WORK ITEM — Reproduce only the lines below from the line containing "Where is each" to the line containing "df_complex.used (Metric) [17, 1530, 97, 1540]", exactly as written, with both end lines kept. Omit the pictures.
-- Opening Marker --
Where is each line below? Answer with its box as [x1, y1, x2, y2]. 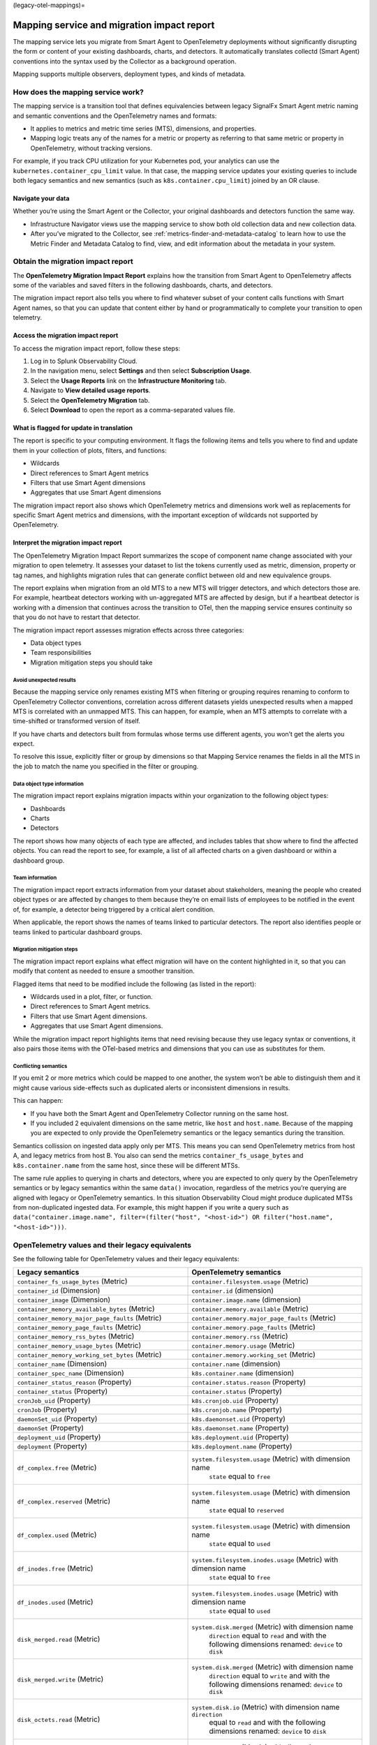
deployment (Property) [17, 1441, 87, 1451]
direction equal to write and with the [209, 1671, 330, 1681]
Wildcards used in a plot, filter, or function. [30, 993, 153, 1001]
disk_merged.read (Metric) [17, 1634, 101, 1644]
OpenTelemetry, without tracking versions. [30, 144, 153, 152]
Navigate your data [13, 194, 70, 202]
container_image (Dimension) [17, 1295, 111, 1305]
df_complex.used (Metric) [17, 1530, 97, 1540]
-- Closing Marker --
-- Opening Marker --
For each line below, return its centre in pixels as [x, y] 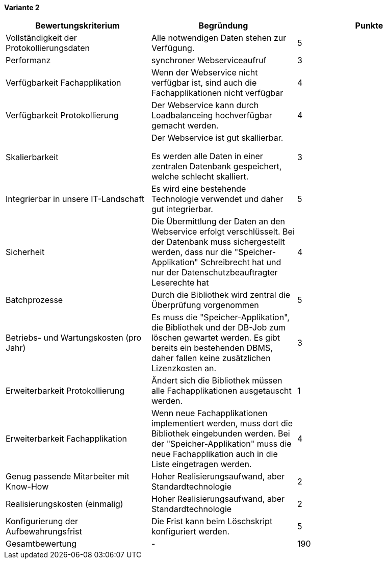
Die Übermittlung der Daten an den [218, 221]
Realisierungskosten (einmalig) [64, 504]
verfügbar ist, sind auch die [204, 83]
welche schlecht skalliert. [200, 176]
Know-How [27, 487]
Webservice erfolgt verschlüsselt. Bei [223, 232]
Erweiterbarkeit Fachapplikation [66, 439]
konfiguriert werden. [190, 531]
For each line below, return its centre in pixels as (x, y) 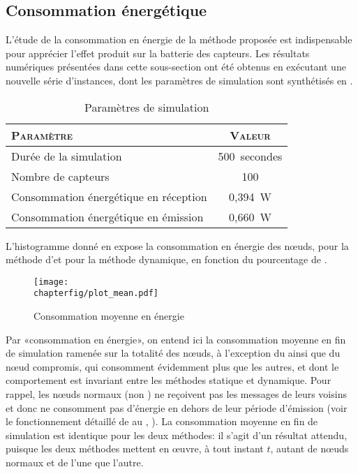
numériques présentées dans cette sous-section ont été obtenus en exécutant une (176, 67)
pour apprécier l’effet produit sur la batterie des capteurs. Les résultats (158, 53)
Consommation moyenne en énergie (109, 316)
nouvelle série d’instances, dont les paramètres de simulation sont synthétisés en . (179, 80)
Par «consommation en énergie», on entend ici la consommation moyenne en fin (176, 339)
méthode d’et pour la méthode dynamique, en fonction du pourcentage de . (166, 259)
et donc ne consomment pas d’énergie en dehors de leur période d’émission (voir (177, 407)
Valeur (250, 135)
-- Closing Marker --
-- Opening Marker --
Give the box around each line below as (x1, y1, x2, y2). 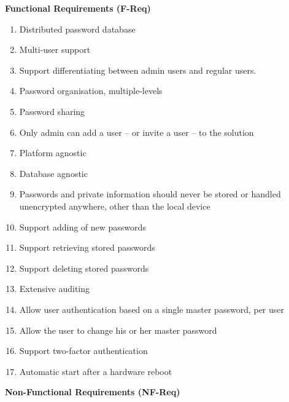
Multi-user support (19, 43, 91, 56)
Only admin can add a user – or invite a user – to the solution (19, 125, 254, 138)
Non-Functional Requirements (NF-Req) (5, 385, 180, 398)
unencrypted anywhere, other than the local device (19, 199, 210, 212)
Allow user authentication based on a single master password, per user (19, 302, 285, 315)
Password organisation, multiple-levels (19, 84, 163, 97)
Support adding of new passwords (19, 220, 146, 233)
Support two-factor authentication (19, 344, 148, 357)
-- Closing Marker --
ANSWER AREA —
Where is each line below? Answer with its box as [x1, y1, x2, y2]. 
deployment (Property) [17, 1441, 87, 1451]
direction equal to write and with the [209, 1671, 330, 1681]
Wildcards used in a plot, filter, or function. [30, 993, 153, 1001]
disk_merged.read (Metric) [17, 1634, 101, 1644]
OpenTelemetry, without tracking versions. [30, 144, 153, 152]
Navigate your data [13, 194, 70, 202]
container_image (Dimension) [17, 1295, 111, 1305]
df_complex.used (Metric) [17, 1530, 97, 1540]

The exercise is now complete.